_Goal of the exercise_: Your answer should be the records, copied exactly, with the pictures removed.

(Collected data)
────────────────

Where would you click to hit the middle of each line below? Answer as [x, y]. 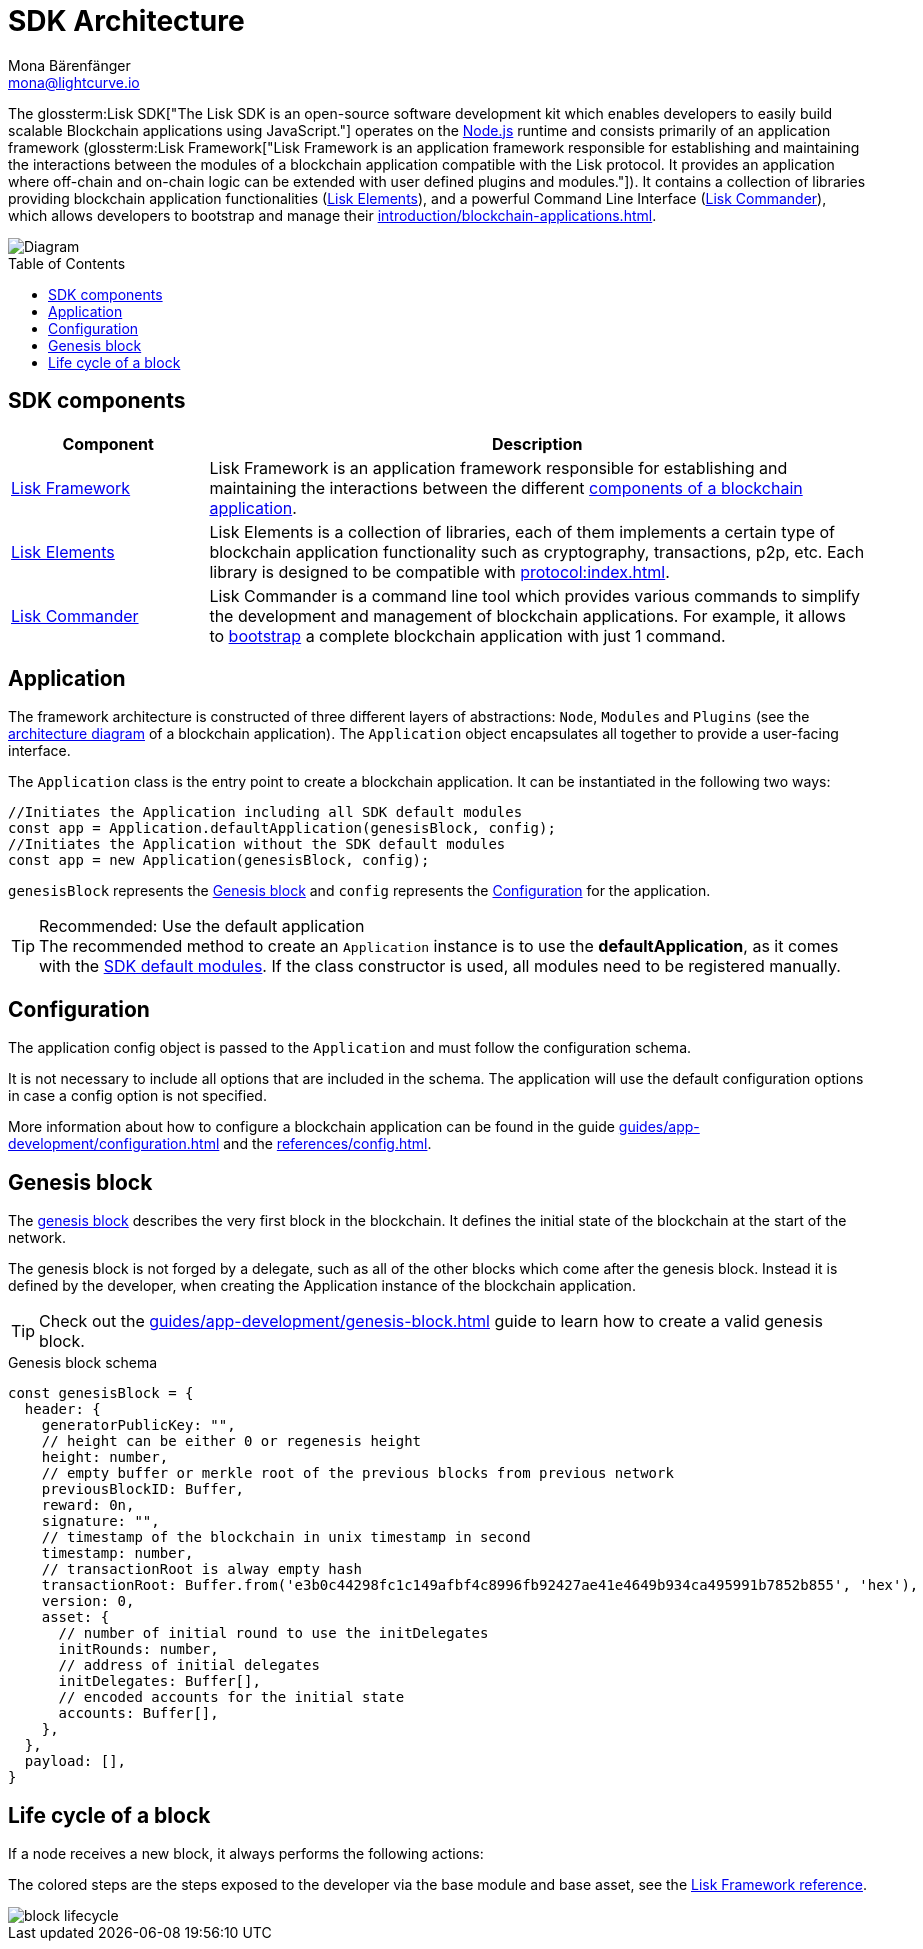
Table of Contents [67, 263]
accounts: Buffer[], [138, 1713]
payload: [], [75, 1761]
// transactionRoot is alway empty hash [202, 1569]
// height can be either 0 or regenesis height [231, 1441]
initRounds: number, [138, 1649]
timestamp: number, [117, 1553]
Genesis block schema [83, 1363]
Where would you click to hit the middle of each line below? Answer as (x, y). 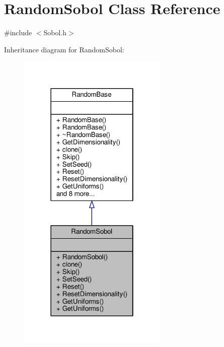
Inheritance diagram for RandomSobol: (64, 49)
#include (18, 32)
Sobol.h (55, 32)
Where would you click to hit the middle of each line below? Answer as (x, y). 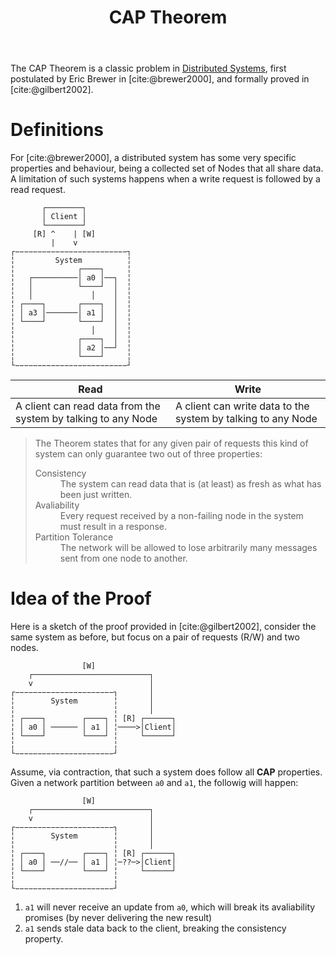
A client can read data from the (88, 406)
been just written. (96, 495)
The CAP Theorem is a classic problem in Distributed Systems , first (148, 68)
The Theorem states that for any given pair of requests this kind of (171, 443)
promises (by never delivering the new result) (118, 918)
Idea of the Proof (81, 598)
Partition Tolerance (74, 537)
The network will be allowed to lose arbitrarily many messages (188, 548)
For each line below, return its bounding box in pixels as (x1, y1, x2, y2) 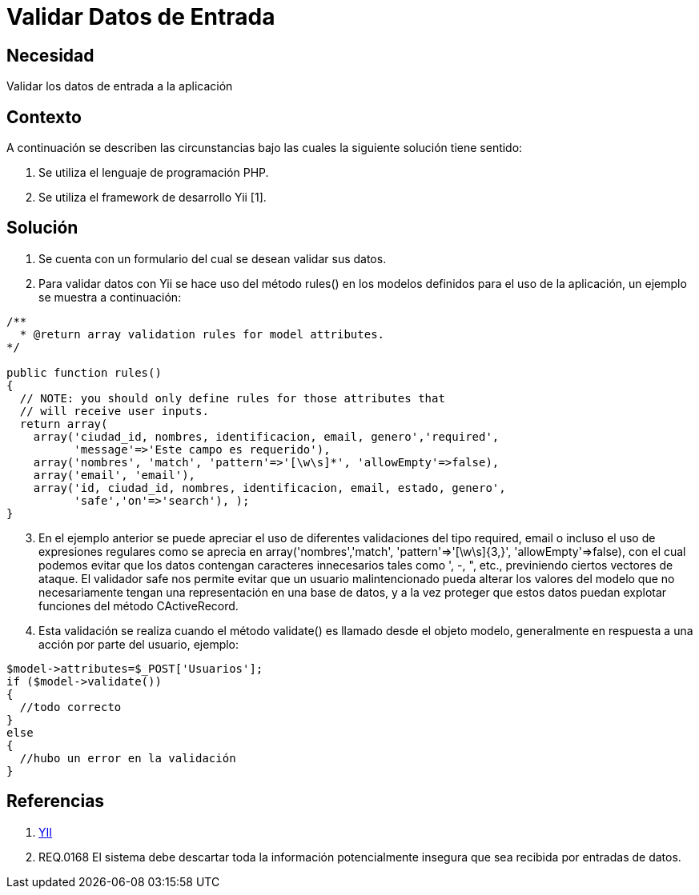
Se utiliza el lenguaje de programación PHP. (38, 166, 269, 180)
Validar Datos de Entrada (6, 3, 275, 30)
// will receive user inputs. (19, 404, 209, 418)
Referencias (6, 791, 105, 812)
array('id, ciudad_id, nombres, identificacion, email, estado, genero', (33, 481, 506, 494)
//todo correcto (19, 700, 122, 713)
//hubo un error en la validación (19, 751, 236, 765)
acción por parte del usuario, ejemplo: (38, 637, 239, 651)
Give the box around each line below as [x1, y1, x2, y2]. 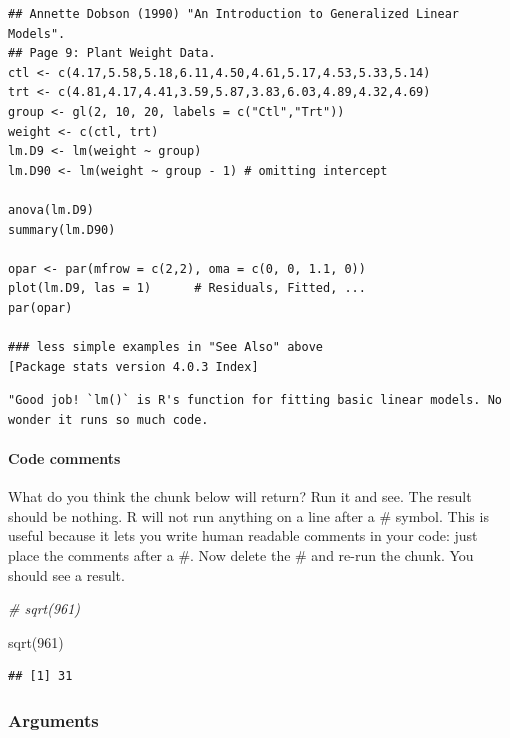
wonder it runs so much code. [8, 412, 209, 427]
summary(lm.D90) [8, 222, 116, 237]
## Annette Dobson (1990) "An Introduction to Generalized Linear [8, 7, 460, 21]
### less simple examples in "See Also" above [8, 340, 323, 355]
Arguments [8, 707, 99, 732]
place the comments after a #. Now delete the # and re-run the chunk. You [8, 545, 474, 566]
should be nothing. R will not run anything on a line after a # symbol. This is [8, 505, 489, 526]
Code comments [8, 448, 121, 469]
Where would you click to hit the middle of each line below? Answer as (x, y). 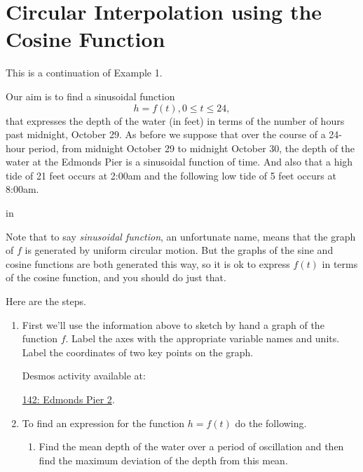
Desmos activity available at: (84, 376)
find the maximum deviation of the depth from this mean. (163, 460)
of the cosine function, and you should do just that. (116, 277)
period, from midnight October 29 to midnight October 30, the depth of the (192, 148)
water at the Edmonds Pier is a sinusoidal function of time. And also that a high (179, 162)
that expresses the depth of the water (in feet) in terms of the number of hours (175, 120)
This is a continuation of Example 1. (84, 73)
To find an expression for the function (103, 423)
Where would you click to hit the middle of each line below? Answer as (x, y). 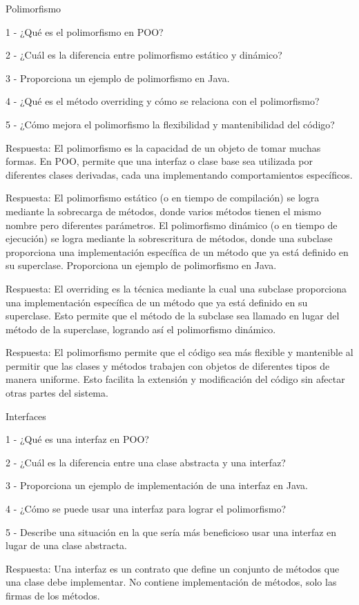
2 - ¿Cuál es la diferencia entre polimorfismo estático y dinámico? (144, 55)
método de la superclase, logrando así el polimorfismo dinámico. (141, 329)
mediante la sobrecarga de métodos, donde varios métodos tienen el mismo (164, 211)
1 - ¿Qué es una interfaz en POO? (77, 439)
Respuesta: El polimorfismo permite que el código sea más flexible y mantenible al (179, 352)
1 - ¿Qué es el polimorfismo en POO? (85, 31)
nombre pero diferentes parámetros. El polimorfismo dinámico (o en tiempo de (172, 225)
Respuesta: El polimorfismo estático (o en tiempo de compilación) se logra (163, 198)

────────────────

_Result of this task_:
Where would you click to hit the middle of each line below? Answer as [x, y]. 
Table of Contents [67, 263]
accounts: Buffer[], [138, 1713]
payload: [], [75, 1761]
// transactionRoot is alway empty hash [202, 1569]
// height can be either 0 or regenesis height [231, 1441]
initRounds: number, [138, 1649]
timestamp: number, [117, 1553]
Genesis block schema [83, 1363]
Where would you click to hit the middle of each line below? Answer as (x, y). 
Inheritance diagram for RandomSobol: (64, 49)
#include (18, 32)
Sobol.h (55, 32)
Where would you click to hit the middle of each line below? Answer as (x, y). 
A client can read data from the (88, 406)
been just written. (96, 495)
The CAP Theorem is a classic problem in Distributed Systems , first (148, 68)
The Theorem states that for any given pair of requests this kind of (171, 443)
promises (by never delivering the new result) (118, 918)
Idea of the Proof (81, 598)
Partition Tolerance (74, 537)
The network will be allowed to lose arbitrarily many messages (188, 548)
For each line below, return its bounding box in pixels as (x1, y1, x2, y2) 
Se utiliza el lenguaje de programación PHP. (38, 166, 269, 180)
Validar Datos de Entrada (6, 3, 275, 30)
// will receive user inputs. (19, 404, 209, 418)
Referencias (6, 791, 105, 812)
array('id, ciudad_id, nombres, identificacion, email, estado, genero', (33, 481, 506, 494)
//todo correcto (19, 700, 122, 713)
//hubo un error en la validación (19, 751, 236, 765)
acción por parte del usuario, ejemplo: (38, 637, 239, 651)
Give the box around each line below as [x1, y1, x2, y2]. 
wonder it runs so much code. [8, 412, 209, 427]
summary(lm.D90) [8, 222, 116, 237]
## Annette Dobson (1990) "An Introduction to Generalized Linear [8, 7, 460, 21]
### less simple examples in "See Also" above [8, 340, 323, 355]
Arguments [8, 707, 99, 732]
place the comments after a #. Now delete the # and re-run the chunk. You [8, 545, 474, 566]
should be nothing. R will not run anything on a line after a # symbol. This is [8, 505, 489, 526]
Code comments [8, 448, 121, 469]
Where would you click to hit the middle of each line below? Answer as (x, y). 
Desmos activity available at: (84, 376)
find the maximum deviation of the depth from this mean. (163, 460)
of the cosine function, and you should do just that. (116, 277)
period, from midnight October 29 to midnight October 30, the depth of the (192, 148)
water at the Edmonds Pier is a sinusoidal function of time. And also that a high (179, 162)
that expresses the depth of the water (in feet) in terms of the number of hours (175, 120)
This is a continuation of Example 1. (84, 73)
To find an expression for the function (103, 423)
Where would you click to hit the middle of each line below? Answer as (x, y). 
2 - ¿Cuál es la diferencia entre polimorfismo estático y dinámico? (144, 55)
método de la superclase, logrando así el polimorfismo dinámico. (141, 329)
mediante la sobrecarga de métodos, donde varios métodos tienen el mismo (164, 211)
1 - ¿Qué es una interfaz en POO? (77, 439)
Respuesta: El polimorfismo permite que el código sea más flexible y mantenible al (179, 352)
1 - ¿Qué es el polimorfismo en POO? (85, 31)
nombre pero diferentes parámetros. El polimorfismo dinámico (o en tiempo de (172, 225)
Respuesta: El polimorfismo estático (o en tiempo de compilación) se logra (163, 198)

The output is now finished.